WORK TO COMPLETE: Write out only the lines from the top of the listing below through the one with "expected and predicted", exactly as they stand, while keeping pictures out of the copy.
BEGIN
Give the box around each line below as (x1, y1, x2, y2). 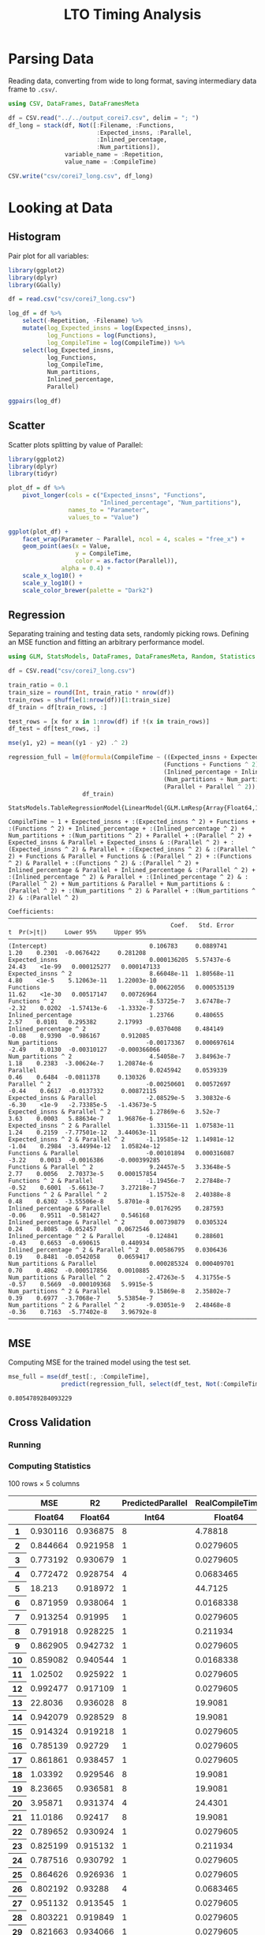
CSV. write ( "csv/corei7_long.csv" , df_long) (8, 172, 154, 180)
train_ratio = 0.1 (8, 681, 69, 690)
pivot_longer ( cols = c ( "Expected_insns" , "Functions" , (22, 492, 207, 500)
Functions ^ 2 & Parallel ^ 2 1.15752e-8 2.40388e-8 (8, 1191, 231, 1199)
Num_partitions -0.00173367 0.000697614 (8, 1039, 235, 1047)
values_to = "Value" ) (68, 513, 140, 522)
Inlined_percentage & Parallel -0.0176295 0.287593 (8, 1205, 224, 1213)
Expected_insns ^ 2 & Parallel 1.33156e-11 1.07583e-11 (8, 1122, 235, 1130)
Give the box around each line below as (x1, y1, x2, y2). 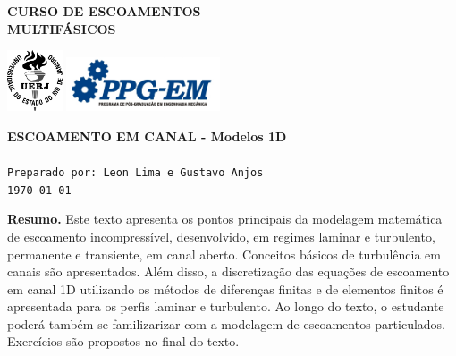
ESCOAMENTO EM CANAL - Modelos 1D (7, 126, 287, 145)
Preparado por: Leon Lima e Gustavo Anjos (7, 166, 264, 179)
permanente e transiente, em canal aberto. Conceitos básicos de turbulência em (7, 244, 441, 263)
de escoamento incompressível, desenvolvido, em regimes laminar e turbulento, (7, 226, 435, 245)
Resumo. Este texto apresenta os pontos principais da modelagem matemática (7, 209, 443, 228)
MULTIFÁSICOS (7, 19, 116, 38)
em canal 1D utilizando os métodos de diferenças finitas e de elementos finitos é (7, 279, 443, 298)
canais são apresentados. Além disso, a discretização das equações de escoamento (7, 262, 450, 281)
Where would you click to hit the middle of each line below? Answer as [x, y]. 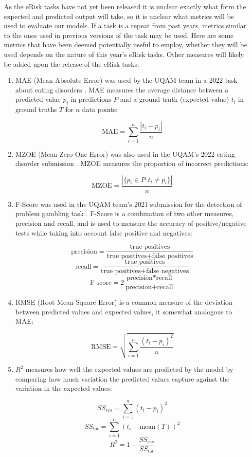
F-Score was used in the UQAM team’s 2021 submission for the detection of [129, 204]
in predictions [91, 99]
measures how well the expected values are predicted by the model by [129, 369]
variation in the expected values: [64, 388]
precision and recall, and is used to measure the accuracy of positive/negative [131, 223]
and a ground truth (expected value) [175, 99]
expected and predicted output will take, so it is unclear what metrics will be [119, 16]
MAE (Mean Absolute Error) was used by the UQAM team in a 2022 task [126, 80]
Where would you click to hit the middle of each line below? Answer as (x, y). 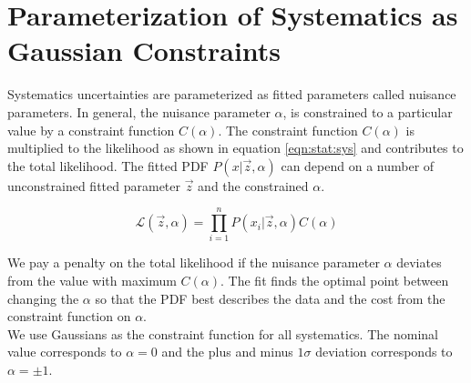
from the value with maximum (92, 280)
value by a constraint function (91, 130)
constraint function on (69, 316)
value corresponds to (65, 352)
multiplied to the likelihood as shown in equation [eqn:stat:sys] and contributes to (235, 148)
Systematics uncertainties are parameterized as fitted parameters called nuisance (232, 94)
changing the (43, 298)
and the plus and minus (227, 352)
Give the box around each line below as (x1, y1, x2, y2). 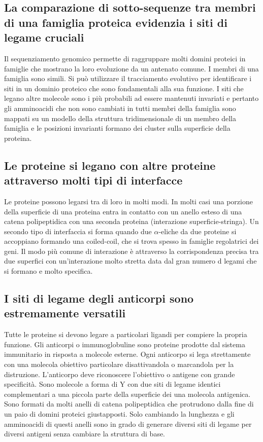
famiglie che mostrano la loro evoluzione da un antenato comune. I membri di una (4, 63, 259, 73)
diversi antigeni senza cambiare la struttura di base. (4, 428, 166, 439)
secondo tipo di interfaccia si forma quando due (4, 226, 152, 236)
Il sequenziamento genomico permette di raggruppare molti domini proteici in (4, 53, 246, 63)
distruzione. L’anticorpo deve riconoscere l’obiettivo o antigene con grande (4, 369, 235, 379)
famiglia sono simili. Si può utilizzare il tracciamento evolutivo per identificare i (4, 73, 252, 84)
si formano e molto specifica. (4, 266, 93, 276)
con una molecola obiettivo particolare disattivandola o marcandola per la (4, 359, 234, 370)
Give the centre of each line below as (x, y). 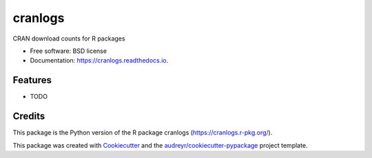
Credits (29, 116)
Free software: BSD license (68, 51)
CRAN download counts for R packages (69, 38)
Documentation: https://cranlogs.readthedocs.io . (99, 60)
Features (32, 80)
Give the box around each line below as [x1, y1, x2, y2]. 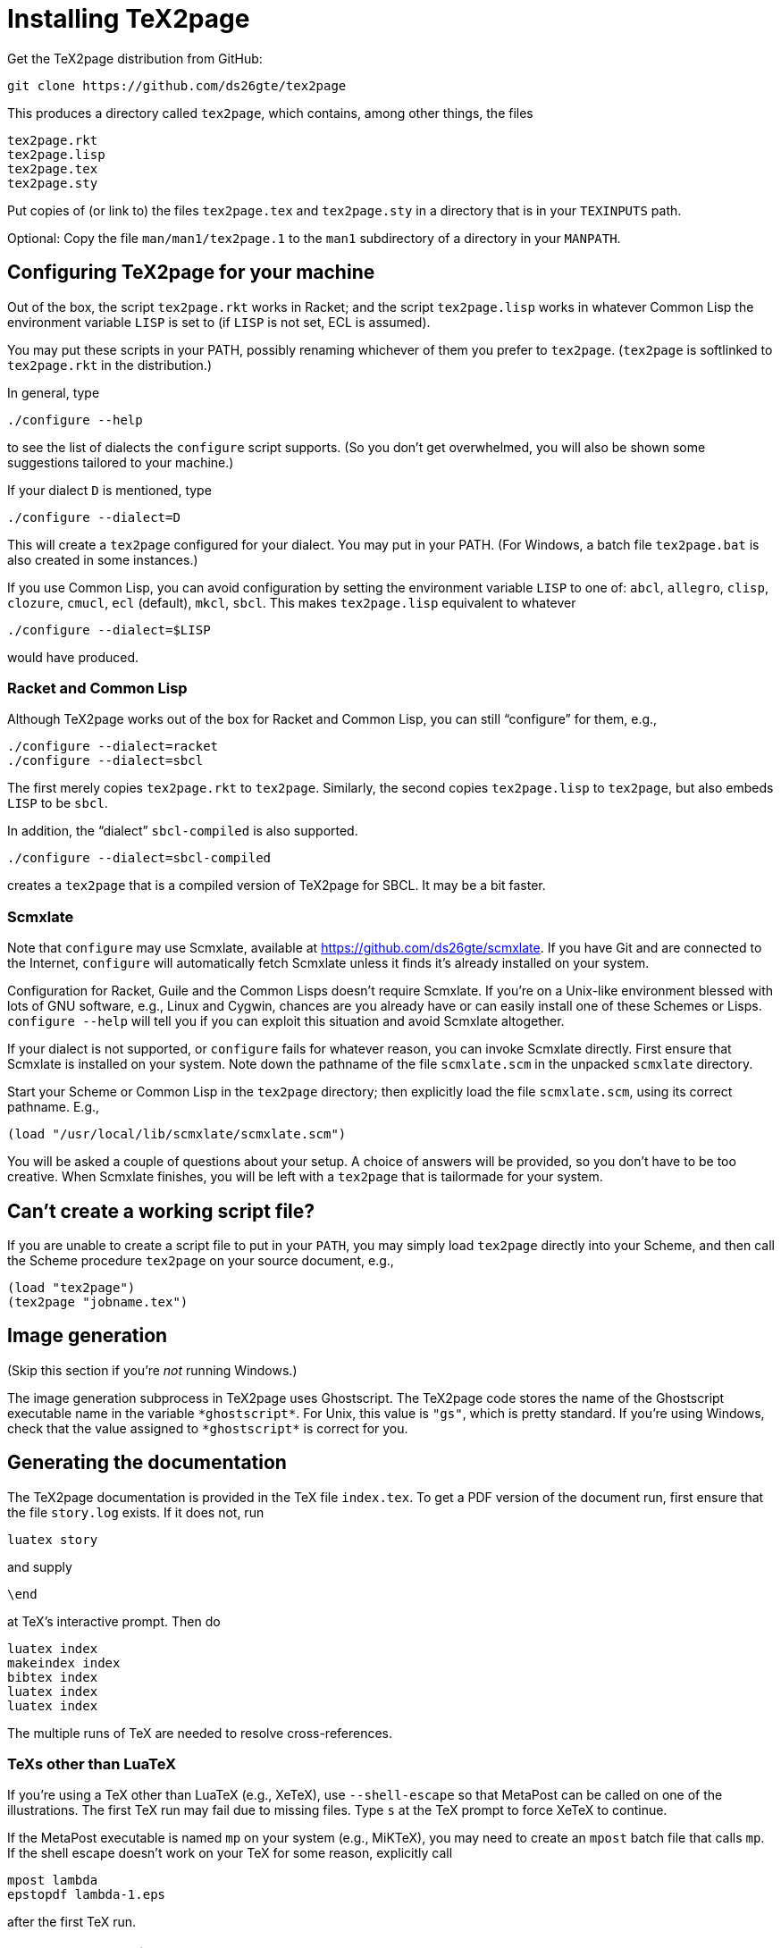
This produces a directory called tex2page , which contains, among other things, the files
END
SOLUTION BELOW:
Give the box around each line below as (x1, y1, x2, y2). 
CSV. write ( "csv/corei7_long.csv" , df_long) (8, 172, 154, 180)
train_ratio = 0.1 (8, 681, 69, 690)
pivot_longer ( cols = c ( "Expected_insns" , "Functions" , (22, 492, 207, 500)
Functions ^ 2 & Parallel ^ 2 1.15752e-8 2.40388e-8 (8, 1191, 231, 1199)
Num_partitions -0.00173367 0.000697614 (8, 1039, 235, 1047)
values_to = "Value" ) (68, 513, 140, 522)
Inlined_percentage & Parallel -0.0176295 0.287593 (8, 1205, 224, 1213)
Expected_insns ^ 2 & Parallel 1.33156e-11 1.07583e-11 (8, 1122, 235, 1130)
Give the box around each line below as (x1, y1, x2, y2). 
ESCOAMENTO EM CANAL - Modelos 1D (7, 126, 287, 145)
Preparado por: Leon Lima e Gustavo Anjos (7, 166, 264, 179)
permanente e transiente, em canal aberto. Conceitos básicos de turbulência em (7, 244, 441, 263)
de escoamento incompressível, desenvolvido, em regimes laminar e turbulento, (7, 226, 435, 245)
Resumo. Este texto apresenta os pontos principais da modelagem matemática (7, 209, 443, 228)
MULTIFÁSICOS (7, 19, 116, 38)
em canal 1D utilizando os métodos de diferenças finitas e de elementos finitos é (7, 279, 443, 298)
canais são apresentados. Além disso, a discretização das equações de escoamento (7, 262, 450, 281)
Where would you click to hit the middle of each line below? Answer as [x, y]. 
F-Score was used in the UQAM team’s 2021 submission for the detection of [129, 204]
in predictions [91, 99]
measures how well the expected values are predicted by the model by [129, 369]
variation in the expected values: [64, 388]
precision and recall, and is used to measure the accuracy of positive/negative [131, 223]
and a ground truth (expected value) [175, 99]
expected and predicted output will take, so it is unclear what metrics will be [119, 16]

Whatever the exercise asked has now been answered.